☪ .☆ ━━ ONE HUNDRED AND THIRTEEN ━━ ☪ .☆
As coisas estavam muito calmas ultimamente. Calmas até demais para o meu gosto. Era levemente suspeito. Sem Kisaki enchendo a porra do saco, apesar de seu planinho de bosta ter dado errado, sem minha tia me caçando e sem Taiju enchendo o saco da Sam. Sim, eu estava começando a ficar preocupada. Quando tudo tá tão bem assim, a gente tende a desconfiar, certo? Pois é, então pelo jeito logo ia vir uma puta de uma merda do caralho. E eu apenas esperava estar errada sobre isso.
-Porque você tá com essa cara?- Chifuyu perguntou me olhando e eu torci o nariz.
-Não é nada.- eu murmurei, encostando a testa no ombro dele e fechando os olhos.
Tudo bem, talvez tivesse mais motivos para eu estar ansiosa do jeito que eu estava naquele dia de merda.

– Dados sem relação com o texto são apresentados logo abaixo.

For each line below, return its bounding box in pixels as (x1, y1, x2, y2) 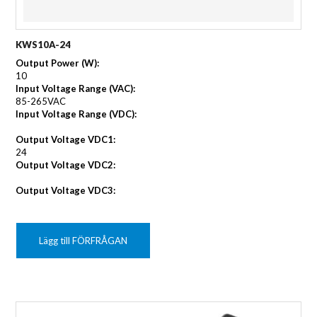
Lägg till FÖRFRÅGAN (39, 235, 128, 247)
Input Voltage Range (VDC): (16, 108, 137, 120)
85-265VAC (16, 96, 67, 108)
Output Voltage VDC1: (16, 134, 116, 146)
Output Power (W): (16, 57, 100, 69)
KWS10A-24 (16, 39, 71, 51)
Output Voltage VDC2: (16, 159, 116, 171)
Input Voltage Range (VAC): (16, 83, 136, 95)
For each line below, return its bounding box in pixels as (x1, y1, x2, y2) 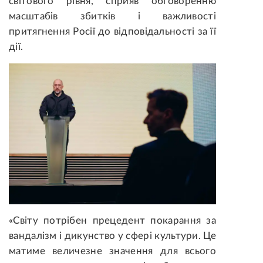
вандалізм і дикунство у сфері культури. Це (9, 230, 216, 241)
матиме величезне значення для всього (9, 245, 216, 256)
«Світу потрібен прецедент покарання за (9, 215, 216, 225)
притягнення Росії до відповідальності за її (9, 26, 216, 36)
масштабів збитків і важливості (9, 11, 216, 21)
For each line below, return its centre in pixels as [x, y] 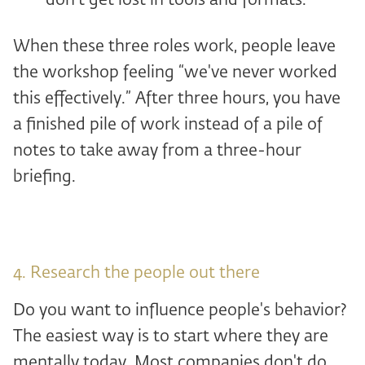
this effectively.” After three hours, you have [177, 99]
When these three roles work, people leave [174, 46]
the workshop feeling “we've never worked [175, 73]
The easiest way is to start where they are [171, 336]
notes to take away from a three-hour [157, 151]
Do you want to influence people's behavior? [180, 310]
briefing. [44, 177]
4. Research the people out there [136, 273]
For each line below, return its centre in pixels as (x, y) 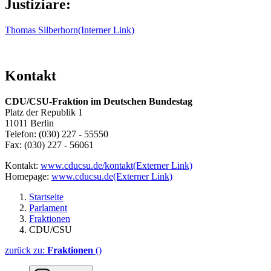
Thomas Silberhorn (41, 30)
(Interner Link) (106, 30)
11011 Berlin (29, 123)
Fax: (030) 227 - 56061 (49, 145)
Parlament (48, 208)
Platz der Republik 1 (44, 113)
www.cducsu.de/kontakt (87, 166)
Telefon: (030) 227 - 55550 (57, 134)
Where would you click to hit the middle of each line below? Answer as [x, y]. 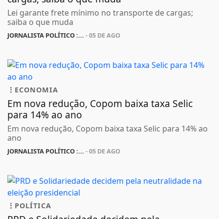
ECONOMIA [36, 90]
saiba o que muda [40, 22]
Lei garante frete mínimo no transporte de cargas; [100, 13]
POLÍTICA [33, 206]
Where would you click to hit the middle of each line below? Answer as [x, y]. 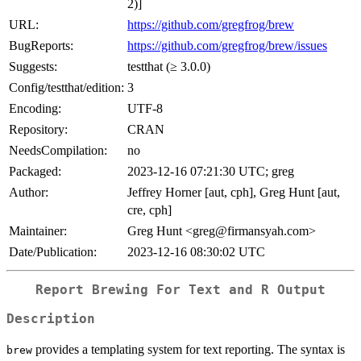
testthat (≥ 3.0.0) [169, 66]
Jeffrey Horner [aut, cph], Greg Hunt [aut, [234, 192]
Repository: [38, 129]
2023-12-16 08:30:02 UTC [196, 251]
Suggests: [33, 66]
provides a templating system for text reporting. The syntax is [189, 350]
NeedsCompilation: [58, 150]
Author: [29, 192]
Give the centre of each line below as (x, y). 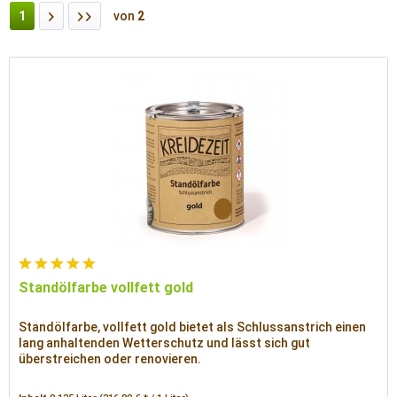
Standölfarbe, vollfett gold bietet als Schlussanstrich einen (193, 327)
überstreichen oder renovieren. (110, 359)
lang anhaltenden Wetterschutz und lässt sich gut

Mas não é como se eu fosse falar isso pra alguém. Sinceramente, não queria que ninguém soubesse, o dia já ia ser uma merda por si só, tudo o que eu menos precisava era, sei lá, lembrar sobre isso.
-Você tá agindo de forma estranha desde que chegou.- Chifuyu insistiu, tentando fazer com que eu o olhasse. Me estressei um pouco.
-Caramba, Chifuyu, já disse que não foi nada.- falei cruzando os braços. Ele fez uma careta.
-Tá, não precisa brigar comigo.- ele disse. Revirei os olhos. -Sayuri tá perguntando se eu tô com você.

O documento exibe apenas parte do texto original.